What is being asked: When the listing below reaches the line that has "Text of this", start reproducing exactly; stop after the line that has "LMI Waivers", and drop the pictures.

Given data section start

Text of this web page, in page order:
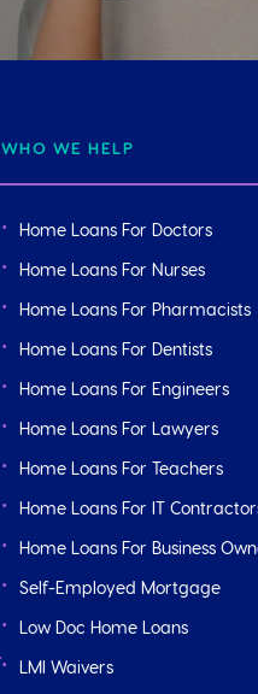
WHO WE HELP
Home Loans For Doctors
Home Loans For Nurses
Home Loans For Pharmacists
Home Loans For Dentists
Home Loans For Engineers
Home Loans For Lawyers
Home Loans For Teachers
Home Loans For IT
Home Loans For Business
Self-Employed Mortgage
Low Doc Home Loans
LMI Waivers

Given data section end
Given data section start

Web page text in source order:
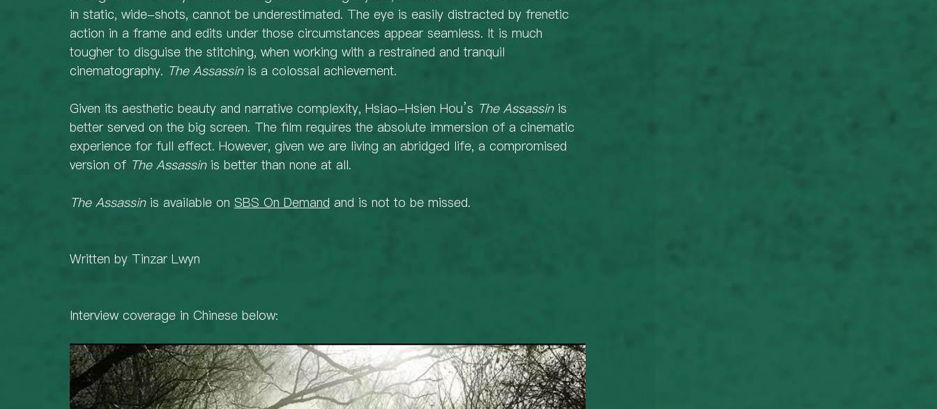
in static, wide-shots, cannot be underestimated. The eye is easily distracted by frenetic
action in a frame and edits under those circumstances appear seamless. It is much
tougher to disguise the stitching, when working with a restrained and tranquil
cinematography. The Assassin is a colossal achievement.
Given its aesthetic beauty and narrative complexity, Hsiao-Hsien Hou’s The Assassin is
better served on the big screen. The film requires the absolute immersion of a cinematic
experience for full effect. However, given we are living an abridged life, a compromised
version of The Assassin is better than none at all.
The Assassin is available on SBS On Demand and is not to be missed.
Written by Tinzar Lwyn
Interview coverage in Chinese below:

Given data section end

Your response:
Text of this web page, in page order:
WHO WE HELP
Home Loans For Doctors
Home Loans For Nurses
Home Loans For Pharmacists
Home Loans For Dentists
Home Loans For Engineers
Home Loans For Lawyers
Home Loans For Teachers
Home Loans For IT
Home Loans For Business
Self-Employed Mortgage
Low Doc Home Loans
LMI Waivers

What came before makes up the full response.